Heeding Cassandra: The Neutered Mother, the Sexual Family, and Other Twentieth Century Tragedies

How to Cite

Vagelatos, J. (1995). Heeding Cassandra: The Neutered Mother, the Sexual Family, and Other Twentieth Century Tragedies. Columbia Journal of Gender and Law, 5(1). https://doi.org/10.7916/cjgl.v5i1.2381

Abstract

Cassandra, the daughter of King Priam and Queen Hecuba of Troy, was so beautiful that in an attempt to woo her, the God Apollo granted her the gift of vision to foresee the future. However, when she spurned his sexual advances, he cursed her in turn, so that no one would ever believe in her visions or heed her warnings. Consequently, although she foresaw the fall of Troy, she was powerless to prevent it. The character of Cassandra resounds powerfully for feminist visionaries. Cassandra was the product of a patriarchal culture which privileged the voices of her brothers and fathers. She benefitted from her class, but was separated by her gender. She was granted a powerful alternative vision, but could not convince the male power structure to acknowledge it. The royal patriarchy’s disbelief of and failure to listen to Cassandra’s prophecies led to its own destruction.

In her latest work The Neutered Mother, the Sexual Family and other Twentieth Century Tragedies (“The Neutered Mother”), Martha Albertson Fineman’ confronts Cassandra’s dilemma. She conceptualizes an alternative vision of the family, while acknowledging the difficulty in making people hear, understand, and heed her message. In The Neutered Mother, Professor Fineman proposes the legal abolition of marriage and a reconceptualization of our basic understanding of the family.

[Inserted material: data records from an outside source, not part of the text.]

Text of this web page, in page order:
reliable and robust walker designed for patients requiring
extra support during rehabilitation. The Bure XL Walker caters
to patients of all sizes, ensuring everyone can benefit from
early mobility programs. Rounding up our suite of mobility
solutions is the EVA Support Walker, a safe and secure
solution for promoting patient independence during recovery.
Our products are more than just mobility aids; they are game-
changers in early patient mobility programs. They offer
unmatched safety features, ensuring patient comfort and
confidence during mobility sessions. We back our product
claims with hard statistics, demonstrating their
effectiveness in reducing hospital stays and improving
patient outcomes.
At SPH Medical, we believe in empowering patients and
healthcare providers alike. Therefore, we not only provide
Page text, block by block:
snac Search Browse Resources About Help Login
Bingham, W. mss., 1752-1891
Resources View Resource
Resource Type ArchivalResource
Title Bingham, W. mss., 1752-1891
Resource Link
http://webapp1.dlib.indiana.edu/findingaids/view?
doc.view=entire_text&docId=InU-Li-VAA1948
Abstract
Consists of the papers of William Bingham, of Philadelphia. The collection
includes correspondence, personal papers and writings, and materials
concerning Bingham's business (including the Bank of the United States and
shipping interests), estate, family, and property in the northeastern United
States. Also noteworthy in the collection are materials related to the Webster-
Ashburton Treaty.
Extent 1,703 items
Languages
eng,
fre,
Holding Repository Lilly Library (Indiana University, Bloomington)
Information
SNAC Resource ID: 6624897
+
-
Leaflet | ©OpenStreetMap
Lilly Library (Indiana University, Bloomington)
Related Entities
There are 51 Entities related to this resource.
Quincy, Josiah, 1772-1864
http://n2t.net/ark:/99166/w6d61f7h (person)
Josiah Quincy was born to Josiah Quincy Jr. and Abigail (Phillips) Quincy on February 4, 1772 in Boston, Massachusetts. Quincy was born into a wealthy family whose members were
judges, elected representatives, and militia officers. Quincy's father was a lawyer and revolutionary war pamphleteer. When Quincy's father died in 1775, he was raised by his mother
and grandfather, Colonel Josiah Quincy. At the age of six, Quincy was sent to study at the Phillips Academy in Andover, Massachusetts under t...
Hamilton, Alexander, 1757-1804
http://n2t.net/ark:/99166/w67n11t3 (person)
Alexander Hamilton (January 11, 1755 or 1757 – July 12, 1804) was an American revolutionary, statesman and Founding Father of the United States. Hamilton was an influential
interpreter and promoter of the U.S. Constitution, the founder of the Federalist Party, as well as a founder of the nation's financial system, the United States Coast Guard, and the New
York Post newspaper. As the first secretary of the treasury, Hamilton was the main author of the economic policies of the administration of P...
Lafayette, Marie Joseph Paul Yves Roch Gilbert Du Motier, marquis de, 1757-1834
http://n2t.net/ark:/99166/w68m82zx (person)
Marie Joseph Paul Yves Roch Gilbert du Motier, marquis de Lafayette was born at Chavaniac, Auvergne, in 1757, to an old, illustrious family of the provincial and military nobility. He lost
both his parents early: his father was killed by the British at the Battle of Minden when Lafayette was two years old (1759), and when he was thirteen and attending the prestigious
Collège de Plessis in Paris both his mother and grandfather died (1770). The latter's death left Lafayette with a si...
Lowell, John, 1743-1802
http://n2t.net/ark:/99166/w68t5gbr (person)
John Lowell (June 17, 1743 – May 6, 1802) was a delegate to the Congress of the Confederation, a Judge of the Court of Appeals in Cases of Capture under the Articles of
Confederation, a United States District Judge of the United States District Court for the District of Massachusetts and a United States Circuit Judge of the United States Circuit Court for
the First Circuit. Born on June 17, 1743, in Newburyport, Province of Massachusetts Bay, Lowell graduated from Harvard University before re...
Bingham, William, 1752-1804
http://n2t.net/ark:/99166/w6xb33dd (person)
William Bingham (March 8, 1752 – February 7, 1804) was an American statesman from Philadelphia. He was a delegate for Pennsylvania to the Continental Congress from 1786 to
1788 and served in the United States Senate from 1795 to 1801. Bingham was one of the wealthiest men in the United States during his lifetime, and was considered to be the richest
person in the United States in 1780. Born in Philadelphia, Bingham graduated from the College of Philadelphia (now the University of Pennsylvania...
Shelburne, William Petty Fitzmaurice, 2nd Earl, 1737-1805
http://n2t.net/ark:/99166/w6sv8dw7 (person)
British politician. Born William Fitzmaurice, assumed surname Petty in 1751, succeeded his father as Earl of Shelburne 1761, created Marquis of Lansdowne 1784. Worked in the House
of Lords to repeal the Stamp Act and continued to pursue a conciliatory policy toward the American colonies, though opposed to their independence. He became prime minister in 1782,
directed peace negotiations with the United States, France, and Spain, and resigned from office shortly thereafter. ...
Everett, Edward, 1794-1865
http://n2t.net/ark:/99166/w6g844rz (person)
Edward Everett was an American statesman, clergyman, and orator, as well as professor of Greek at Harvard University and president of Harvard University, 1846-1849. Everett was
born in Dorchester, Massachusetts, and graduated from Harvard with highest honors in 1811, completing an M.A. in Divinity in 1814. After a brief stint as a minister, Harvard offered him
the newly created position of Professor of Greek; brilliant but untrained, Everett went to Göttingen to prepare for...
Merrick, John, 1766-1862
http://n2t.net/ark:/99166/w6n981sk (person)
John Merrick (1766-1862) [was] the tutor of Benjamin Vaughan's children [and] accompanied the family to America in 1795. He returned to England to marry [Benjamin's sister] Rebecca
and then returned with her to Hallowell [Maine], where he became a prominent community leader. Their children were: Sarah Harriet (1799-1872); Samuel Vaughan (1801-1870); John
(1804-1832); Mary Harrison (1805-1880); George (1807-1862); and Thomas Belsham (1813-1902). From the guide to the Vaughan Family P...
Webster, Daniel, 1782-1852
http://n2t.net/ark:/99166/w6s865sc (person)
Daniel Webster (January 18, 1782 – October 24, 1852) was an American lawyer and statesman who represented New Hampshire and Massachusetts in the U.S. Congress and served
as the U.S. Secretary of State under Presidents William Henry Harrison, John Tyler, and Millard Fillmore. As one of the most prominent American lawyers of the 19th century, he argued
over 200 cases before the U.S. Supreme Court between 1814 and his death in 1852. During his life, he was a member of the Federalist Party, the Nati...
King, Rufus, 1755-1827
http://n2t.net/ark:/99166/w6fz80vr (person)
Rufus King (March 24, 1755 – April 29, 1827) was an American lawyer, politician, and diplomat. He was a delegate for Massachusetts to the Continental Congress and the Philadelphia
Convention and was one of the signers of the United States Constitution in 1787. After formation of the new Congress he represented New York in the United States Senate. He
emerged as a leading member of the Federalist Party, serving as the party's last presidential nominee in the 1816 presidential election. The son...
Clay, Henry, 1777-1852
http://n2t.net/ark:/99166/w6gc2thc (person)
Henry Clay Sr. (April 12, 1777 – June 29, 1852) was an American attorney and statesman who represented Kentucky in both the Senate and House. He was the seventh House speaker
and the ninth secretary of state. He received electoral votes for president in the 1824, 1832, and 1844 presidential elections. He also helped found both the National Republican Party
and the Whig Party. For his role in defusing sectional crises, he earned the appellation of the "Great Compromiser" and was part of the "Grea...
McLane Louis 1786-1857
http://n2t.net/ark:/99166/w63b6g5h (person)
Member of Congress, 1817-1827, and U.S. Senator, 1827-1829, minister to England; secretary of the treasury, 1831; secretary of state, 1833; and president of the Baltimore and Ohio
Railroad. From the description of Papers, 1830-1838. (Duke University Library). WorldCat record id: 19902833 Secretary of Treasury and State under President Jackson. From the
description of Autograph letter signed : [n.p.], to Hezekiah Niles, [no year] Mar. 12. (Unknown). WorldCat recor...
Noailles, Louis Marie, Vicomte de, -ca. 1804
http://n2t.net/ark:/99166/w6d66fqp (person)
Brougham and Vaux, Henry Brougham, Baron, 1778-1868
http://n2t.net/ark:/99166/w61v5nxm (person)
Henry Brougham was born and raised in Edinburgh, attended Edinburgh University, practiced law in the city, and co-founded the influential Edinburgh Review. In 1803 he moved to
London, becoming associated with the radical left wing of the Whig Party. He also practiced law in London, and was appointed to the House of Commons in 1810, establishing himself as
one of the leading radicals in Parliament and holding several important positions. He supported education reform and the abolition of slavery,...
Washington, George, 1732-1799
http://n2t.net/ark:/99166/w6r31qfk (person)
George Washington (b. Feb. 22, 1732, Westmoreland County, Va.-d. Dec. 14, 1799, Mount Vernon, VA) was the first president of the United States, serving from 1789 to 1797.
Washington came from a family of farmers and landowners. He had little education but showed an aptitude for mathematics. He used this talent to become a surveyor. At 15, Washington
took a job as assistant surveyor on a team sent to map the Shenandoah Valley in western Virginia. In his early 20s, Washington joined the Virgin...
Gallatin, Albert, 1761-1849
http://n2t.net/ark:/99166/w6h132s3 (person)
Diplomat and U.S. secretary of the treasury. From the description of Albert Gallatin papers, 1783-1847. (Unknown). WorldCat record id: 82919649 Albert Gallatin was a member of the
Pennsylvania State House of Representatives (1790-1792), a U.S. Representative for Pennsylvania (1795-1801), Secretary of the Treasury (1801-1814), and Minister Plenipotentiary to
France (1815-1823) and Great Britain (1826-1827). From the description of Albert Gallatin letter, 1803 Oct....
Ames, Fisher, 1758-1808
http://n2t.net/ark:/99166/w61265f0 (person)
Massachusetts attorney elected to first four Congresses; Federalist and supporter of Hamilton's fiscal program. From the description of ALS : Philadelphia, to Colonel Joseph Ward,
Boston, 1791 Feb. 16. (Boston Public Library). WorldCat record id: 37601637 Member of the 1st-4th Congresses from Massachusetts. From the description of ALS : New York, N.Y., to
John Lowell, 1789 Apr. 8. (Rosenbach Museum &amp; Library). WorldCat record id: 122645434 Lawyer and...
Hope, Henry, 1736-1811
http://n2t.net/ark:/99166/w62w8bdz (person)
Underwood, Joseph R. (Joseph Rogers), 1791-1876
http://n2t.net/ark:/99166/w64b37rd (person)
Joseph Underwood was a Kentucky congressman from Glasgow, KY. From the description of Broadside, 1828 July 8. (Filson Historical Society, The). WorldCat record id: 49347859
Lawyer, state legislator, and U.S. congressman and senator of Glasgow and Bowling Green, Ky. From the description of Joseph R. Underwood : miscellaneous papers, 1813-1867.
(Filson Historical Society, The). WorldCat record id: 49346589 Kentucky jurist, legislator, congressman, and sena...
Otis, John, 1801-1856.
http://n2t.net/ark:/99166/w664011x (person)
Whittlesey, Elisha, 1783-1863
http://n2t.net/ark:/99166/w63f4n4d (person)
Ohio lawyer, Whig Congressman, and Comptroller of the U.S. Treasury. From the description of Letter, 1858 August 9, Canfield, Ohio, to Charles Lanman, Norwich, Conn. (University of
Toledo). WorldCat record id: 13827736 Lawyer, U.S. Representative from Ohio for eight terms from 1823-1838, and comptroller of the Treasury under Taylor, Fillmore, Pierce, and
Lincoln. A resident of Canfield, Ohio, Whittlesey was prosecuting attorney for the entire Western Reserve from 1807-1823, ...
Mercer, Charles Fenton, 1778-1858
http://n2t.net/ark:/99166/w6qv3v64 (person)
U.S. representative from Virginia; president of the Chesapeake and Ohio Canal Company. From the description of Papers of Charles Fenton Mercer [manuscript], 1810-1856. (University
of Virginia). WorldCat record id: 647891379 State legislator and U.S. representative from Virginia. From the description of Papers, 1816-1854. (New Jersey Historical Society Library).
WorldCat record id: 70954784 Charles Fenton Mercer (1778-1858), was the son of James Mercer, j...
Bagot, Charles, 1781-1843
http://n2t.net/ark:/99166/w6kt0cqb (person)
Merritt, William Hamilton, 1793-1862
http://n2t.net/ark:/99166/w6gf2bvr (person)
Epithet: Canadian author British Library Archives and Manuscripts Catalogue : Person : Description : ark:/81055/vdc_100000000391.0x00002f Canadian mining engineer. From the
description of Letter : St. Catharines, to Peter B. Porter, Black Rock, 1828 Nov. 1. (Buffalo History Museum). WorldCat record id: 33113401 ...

Linked with images of neutered mothers and sexual families, her theories are sure to jar traditional sensibilities, but Fineman settles for nothing short of the extreme. She brings to us a fresh perspective, attempting to break away from even “core” feminist perspectives. Fineman sees the family as the key construct by which patriarchy has continually reproduced itself. However, she does not accept current limited conceptions of the family as an ideological institution. She argues that our basic understanding of the family limits both what change can be accomplished within that unit, and what feminist goals can be achieved in society. Rather than seeking to redefine gendered relations within the construct of the family (a historical goal of feminist legalists), and therefore be coopted by the limits of the model, Martha Fineman unravels the institution and weaves an alternative norm. She exposes the basic unit of the traditional model: the horizontal sexual relationship between husband and wife. By stepping outside of the traditional model, she is able to reveal the various threads which tightly tie together to keep the model intact: governmental attacks on single motherhood, the rise of father’s rights discourse, and the failure of the egalitarian family. She is also able to locate the Gordian knot: the inherent inability of current family conceptions to adequately address dependency or gender equality. Ultimately, however, Fineman is aware of the limits of her power to reweave the family unit into a new fabric, and we are forced to examine the utility of her formulations.